Home / Predictive Modeling & Machine Learning / 203.5.14 Neural Network Appendix

# 203.5.14 Neural Network Appendix

In this post we will discuss the math behind a few steps of Neural Network algorithms.

#### Math- How to update the weights?

• We update the weights backwards by iteratively calculating the error
• The formula for weights updating is done using gradient descent method or delta rule also known as Widrow-Hoff rule
• First we calculate the weight corrections for the output layer then we take care of hidden layers
• $$W_(jk) = W_(jk) + \Delta W_(jk)$$
• where $$\Delta W_(jk) = \eta . y_j \delta_k$$
• $$\eta$$ is the learning parameter
• $$\delta_k = y_k (1- y_k) * Err$$ (for hidden layers $$\delta_k = y_k (1- y_k) * w_j * Err )$$
• Err = Expected output-Actual output
• The weight corrections is calculated based on the error function
• The new weights are chosen in such way that the final error in that network is minimized

#### Math-How does the delta rule work?

• Lets consider a simple example to understand the weight updating using delta rule.
• If we building a simple logistic regression line. We would like to find the weights using weight update rule
• $$Y= \frac{1}{(1+e^(-wx))}$$ is the equation
• We are searching for the optimal w for our data
• Let w be 1
• $$Y=\frac{1}{(1+e^(-x))}$$ is the initial equation
• The error in our initial step is 3.59
• To reduce the error we will add a delta to w and make it 1.5
• Now w is 1.5 (blue line)
• $$Y=\frac{1}{(1+e^(-1.5x))}$$ the updated equation
• With the updated weight, the error is 1.57
• We can further reduce the error by increasing w by delta
• If we repeat the same process of adding delta and updating weights, we can finally end up with minimum error
• The weight at that final step is the optimal weight
• In this example the weight is 8, and the error is 0
• $$Y=\frac{1}{(1+e^(-8x))}$$ is the final equation
• In this example, we manually changed the weights to reduce the error. This is just for intuition, manual updating is not feasible for complex optimization problems.
• In gradient descent is a scientific optimization method. We update the weights by calculating gradient of the function.

### How does gradient descent work?

• Gradient descent is one of the famous ways to calculate the local minimum
• By Changing the weights we are moving towards the minimum value of the error function. The weights are changed by taking steps in the negative direction of the function gradient(derivative).

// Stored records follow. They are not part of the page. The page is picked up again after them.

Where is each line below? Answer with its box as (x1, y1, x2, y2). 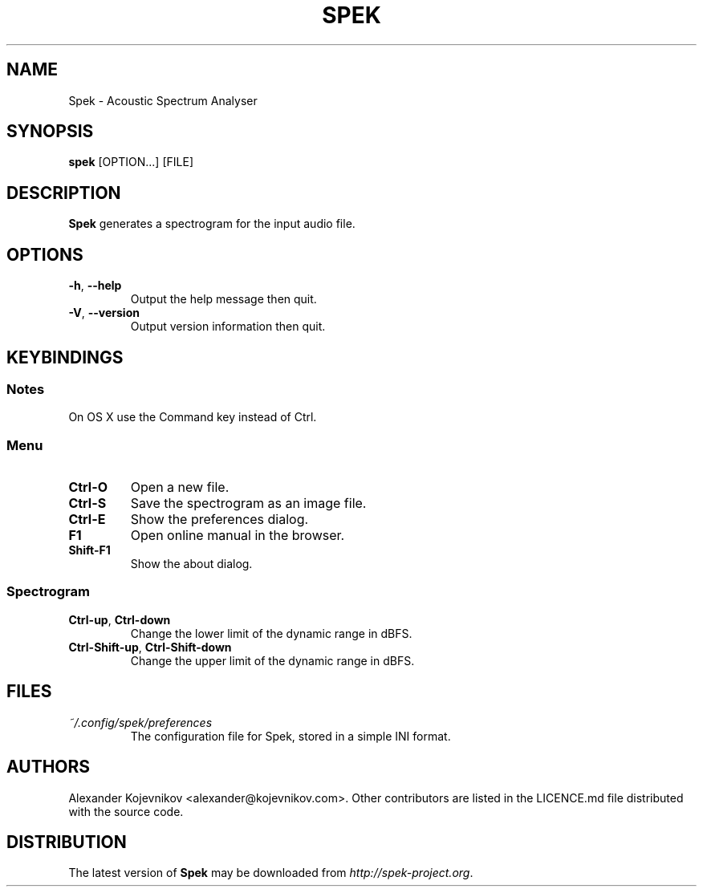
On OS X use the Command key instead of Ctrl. (68, 410, 317, 424)
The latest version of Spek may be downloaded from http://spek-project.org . (68, 866, 473, 880)
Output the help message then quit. (130, 292, 317, 306)
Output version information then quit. (130, 319, 326, 334)
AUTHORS (6, 757, 91, 777)
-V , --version (68, 306, 140, 320)
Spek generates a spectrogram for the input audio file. (68, 217, 356, 231)
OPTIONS (6, 244, 83, 265)
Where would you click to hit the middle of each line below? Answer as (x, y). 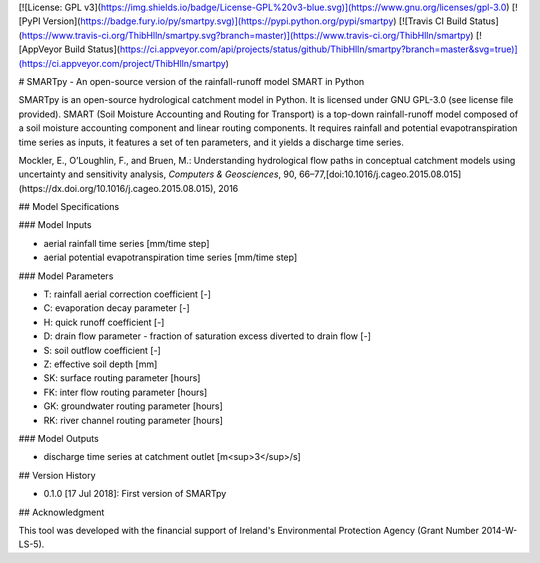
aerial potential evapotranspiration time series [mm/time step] (170, 257)
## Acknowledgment (61, 512)
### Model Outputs (58, 438)
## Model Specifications (69, 207)
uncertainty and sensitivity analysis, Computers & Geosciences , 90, (157, 174)
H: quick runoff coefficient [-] (104, 322)
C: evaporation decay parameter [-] (116, 308)
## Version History (57, 475)
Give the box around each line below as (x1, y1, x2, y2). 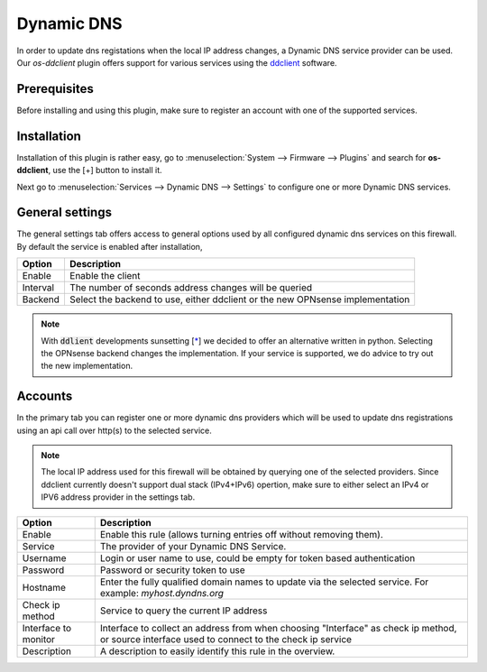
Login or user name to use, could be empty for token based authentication (99, 551, 416, 564)
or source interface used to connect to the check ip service (99, 632, 352, 645)
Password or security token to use (99, 564, 245, 576)
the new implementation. (41, 361, 133, 372)
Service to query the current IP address (99, 604, 268, 617)
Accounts (16, 389, 73, 404)
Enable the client (69, 270, 141, 282)
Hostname (22, 581, 67, 594)
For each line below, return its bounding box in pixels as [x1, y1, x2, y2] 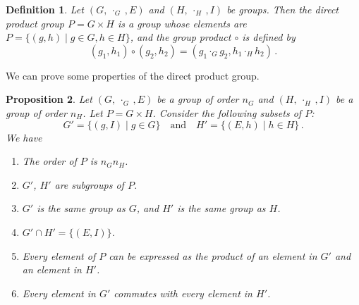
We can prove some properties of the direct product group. [6, 68, 260, 82]
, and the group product [130, 30, 231, 44]
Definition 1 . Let [6, 2, 84, 16]
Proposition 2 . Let [6, 92, 92, 106]
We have [6, 130, 42, 144]
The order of [22, 154, 77, 168]
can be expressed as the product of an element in [109, 248, 317, 263]
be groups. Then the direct [226, 2, 339, 16]
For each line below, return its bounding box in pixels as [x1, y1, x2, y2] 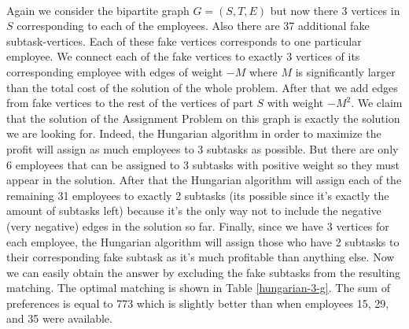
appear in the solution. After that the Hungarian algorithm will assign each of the [6, 172, 402, 188]
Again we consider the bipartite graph [6, 2, 190, 18]
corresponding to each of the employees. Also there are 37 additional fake [17, 17, 370, 34]
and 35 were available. [6, 310, 112, 327]
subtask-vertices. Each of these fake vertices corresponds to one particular [6, 32, 362, 49]
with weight [267, 94, 324, 111]
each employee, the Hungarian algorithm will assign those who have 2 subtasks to [6, 233, 400, 250]
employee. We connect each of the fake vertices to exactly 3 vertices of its [6, 48, 360, 65]
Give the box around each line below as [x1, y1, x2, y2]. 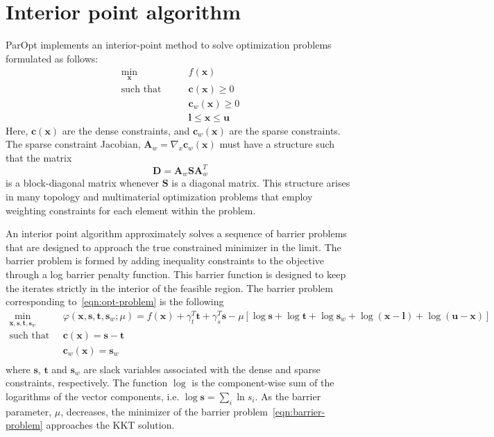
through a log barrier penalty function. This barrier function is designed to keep [6, 266, 346, 281]
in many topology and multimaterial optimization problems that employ [6, 189, 313, 203]
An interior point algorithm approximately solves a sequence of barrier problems [6, 226, 347, 241]
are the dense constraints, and [62, 123, 190, 137]
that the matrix [6, 150, 72, 164]
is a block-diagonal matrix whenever [6, 175, 160, 190]
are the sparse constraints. [229, 123, 341, 137]
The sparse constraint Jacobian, [6, 137, 141, 151]
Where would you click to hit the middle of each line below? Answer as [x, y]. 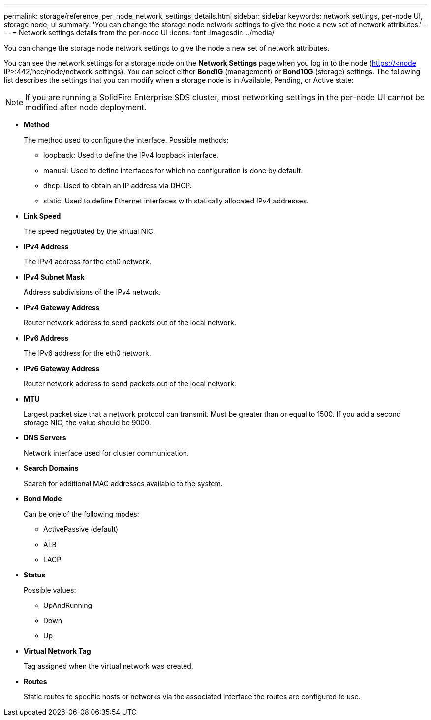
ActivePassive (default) [81, 529]
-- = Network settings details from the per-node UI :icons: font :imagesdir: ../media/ [139, 33]
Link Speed [42, 216]
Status [35, 575]
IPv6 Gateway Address [62, 368]
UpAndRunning [68, 605]
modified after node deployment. [86, 107]
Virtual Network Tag [57, 651]
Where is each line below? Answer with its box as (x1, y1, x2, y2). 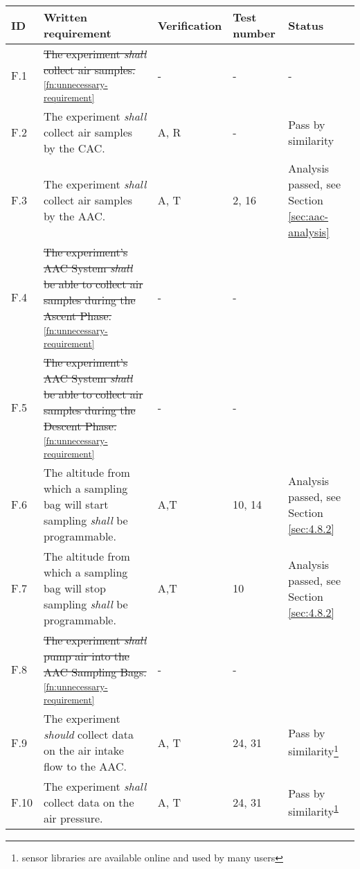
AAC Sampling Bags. (43, 664, 147, 680)
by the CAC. (43, 140, 105, 156)
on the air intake (43, 742, 124, 758)
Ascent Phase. (43, 308, 112, 324)
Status (288, 17, 324, 33)
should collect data (43, 726, 134, 742)
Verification (157, 17, 222, 33)
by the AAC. (43, 208, 106, 224)
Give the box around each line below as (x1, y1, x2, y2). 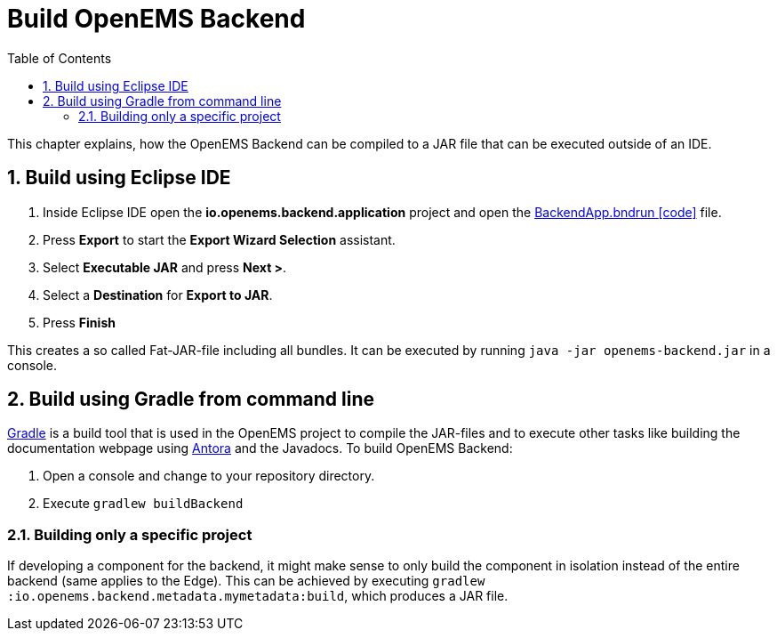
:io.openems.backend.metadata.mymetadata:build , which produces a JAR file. (7, 588, 509, 604)
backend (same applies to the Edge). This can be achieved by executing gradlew (7, 573, 485, 589)
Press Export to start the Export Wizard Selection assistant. (43, 231, 396, 247)
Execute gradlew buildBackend (43, 496, 244, 512)
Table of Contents (7, 50, 112, 66)
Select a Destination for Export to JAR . (43, 287, 273, 303)
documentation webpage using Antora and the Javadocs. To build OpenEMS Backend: (7, 440, 513, 456)
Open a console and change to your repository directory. (43, 468, 375, 484)
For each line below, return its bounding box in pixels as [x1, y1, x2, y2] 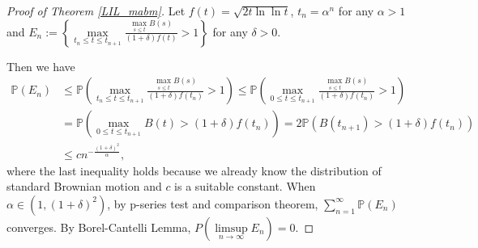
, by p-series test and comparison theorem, [107, 195, 318, 212]
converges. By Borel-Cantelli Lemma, [6, 218, 191, 235]
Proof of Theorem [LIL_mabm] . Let [6, 2, 186, 19]
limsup [215, 222, 248, 234]
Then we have [6, 57, 75, 74]
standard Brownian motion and [6, 178, 162, 195]
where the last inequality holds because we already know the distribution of [6, 162, 382, 179]
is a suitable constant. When [174, 178, 316, 195]
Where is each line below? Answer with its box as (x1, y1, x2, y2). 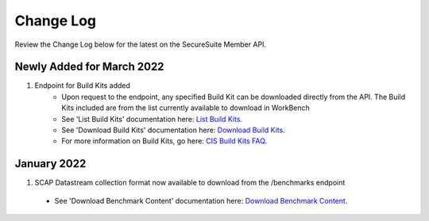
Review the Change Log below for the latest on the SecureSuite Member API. (14, 40, 266, 49)
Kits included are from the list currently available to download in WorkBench (61, 103, 310, 112)
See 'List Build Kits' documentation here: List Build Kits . (61, 114, 242, 124)
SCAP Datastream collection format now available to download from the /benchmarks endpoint (34, 178, 346, 188)
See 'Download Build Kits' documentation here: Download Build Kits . (61, 125, 285, 135)
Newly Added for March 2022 (14, 60, 164, 74)
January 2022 (14, 157, 87, 170)
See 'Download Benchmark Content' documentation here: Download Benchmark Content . (54, 196, 348, 205)
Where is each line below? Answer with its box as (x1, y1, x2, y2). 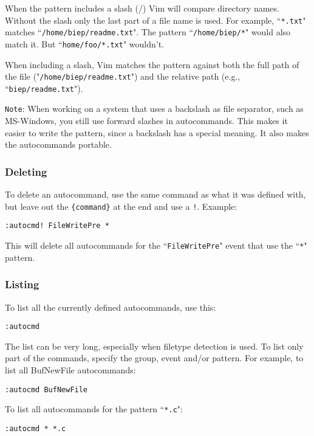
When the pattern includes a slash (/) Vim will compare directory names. (5, 2, 279, 14)
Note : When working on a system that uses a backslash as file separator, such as (5, 102, 304, 115)
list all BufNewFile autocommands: (5, 363, 136, 376)
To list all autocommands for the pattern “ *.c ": (5, 403, 183, 415)
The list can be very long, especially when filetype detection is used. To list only (5, 339, 304, 352)
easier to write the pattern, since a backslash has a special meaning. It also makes (5, 126, 309, 139)
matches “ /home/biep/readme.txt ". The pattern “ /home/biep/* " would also (5, 26, 291, 38)
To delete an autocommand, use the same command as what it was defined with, (5, 188, 306, 201)
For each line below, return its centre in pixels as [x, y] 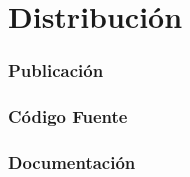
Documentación [72, 161]
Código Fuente [68, 116]
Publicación [56, 70]
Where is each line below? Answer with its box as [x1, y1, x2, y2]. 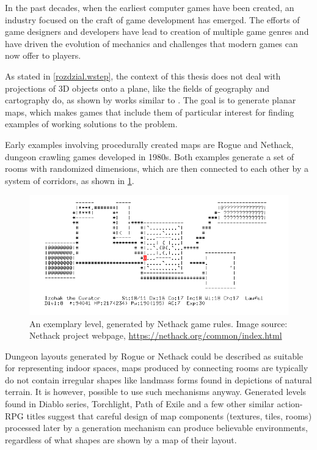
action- [277, 397, 303, 410]
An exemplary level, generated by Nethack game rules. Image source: [29, 317, 288, 330]
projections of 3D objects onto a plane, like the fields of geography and [5, 81, 269, 94]
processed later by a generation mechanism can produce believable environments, [5, 421, 308, 434]
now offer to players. [5, 49, 81, 62]
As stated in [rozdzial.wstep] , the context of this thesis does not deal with [5, 69, 281, 82]
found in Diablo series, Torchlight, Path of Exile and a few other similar [5, 397, 274, 410]
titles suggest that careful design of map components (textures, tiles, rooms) [26, 409, 312, 422]
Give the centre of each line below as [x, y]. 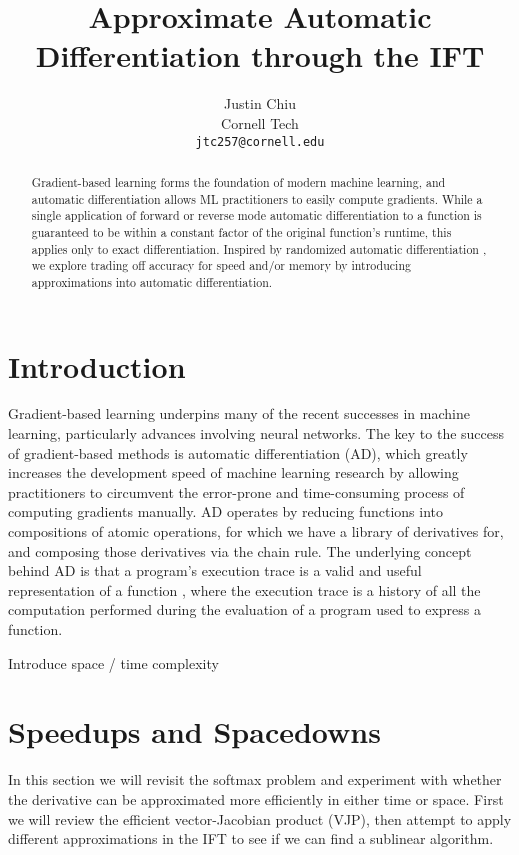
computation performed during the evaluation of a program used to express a [244, 609]
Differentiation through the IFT [260, 55]
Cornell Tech [260, 122]
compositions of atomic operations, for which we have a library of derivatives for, [256, 531]
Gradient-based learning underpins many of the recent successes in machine [239, 413]
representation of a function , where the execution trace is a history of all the [244, 589]
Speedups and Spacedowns [194, 731]
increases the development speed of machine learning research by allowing [233, 472]
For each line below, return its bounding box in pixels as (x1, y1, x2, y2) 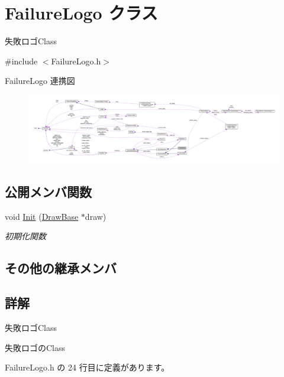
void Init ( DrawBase (5, 210, 79, 222)
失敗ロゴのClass (5, 341, 66, 353)
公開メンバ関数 (5, 183, 92, 200)
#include (5, 54, 38, 67)
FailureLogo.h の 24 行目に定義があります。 (5, 361, 170, 373)
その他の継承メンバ (5, 259, 117, 277)
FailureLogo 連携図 (5, 74, 75, 87)
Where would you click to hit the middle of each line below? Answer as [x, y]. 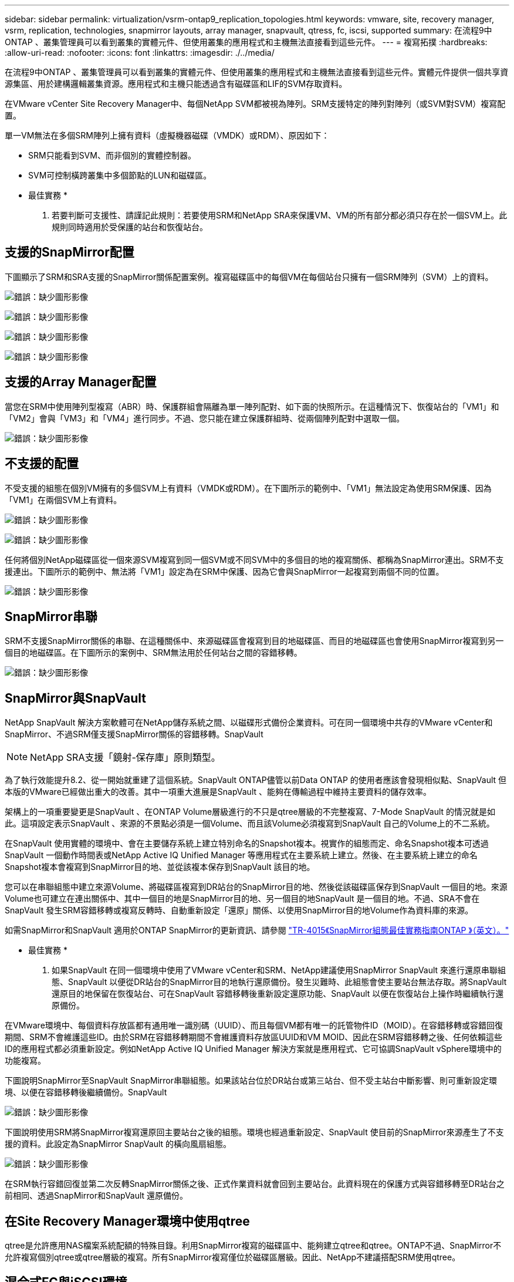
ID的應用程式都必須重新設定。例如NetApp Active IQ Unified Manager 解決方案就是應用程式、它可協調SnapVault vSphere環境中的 [253, 1049]
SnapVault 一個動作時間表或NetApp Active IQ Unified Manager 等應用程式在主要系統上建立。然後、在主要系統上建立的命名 [241, 855]
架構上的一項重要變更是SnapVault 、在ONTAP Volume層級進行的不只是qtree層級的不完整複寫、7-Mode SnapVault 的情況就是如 [250, 812]
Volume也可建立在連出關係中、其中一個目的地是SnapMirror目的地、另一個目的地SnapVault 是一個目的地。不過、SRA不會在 [242, 899]
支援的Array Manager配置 [81, 382]
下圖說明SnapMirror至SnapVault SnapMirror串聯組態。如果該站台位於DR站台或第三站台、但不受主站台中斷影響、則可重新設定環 [251, 1081]
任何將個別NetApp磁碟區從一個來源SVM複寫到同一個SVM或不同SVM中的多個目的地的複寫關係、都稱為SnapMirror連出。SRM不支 [254, 559]
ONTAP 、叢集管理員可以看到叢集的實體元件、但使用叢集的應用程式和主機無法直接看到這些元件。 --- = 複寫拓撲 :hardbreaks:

#### Does this method really work?

• We changed the weights did it reduce the overall error?
• Lets calculate the error with new weights and see the change

### Gradient Descent Method Validation

• With our initial set of weights the overall error was 0.7137,Y Actual is 0, Y Predicted is 0.7137 error =0.7137
• The new weights give us a predicted value of 0.70655
• In one iteration, we reduced the error from 0.7137 to 0.70655
• The error is reduced by 1%. Repeat the same process with multiple epochs and training examples, we can reduce the error further.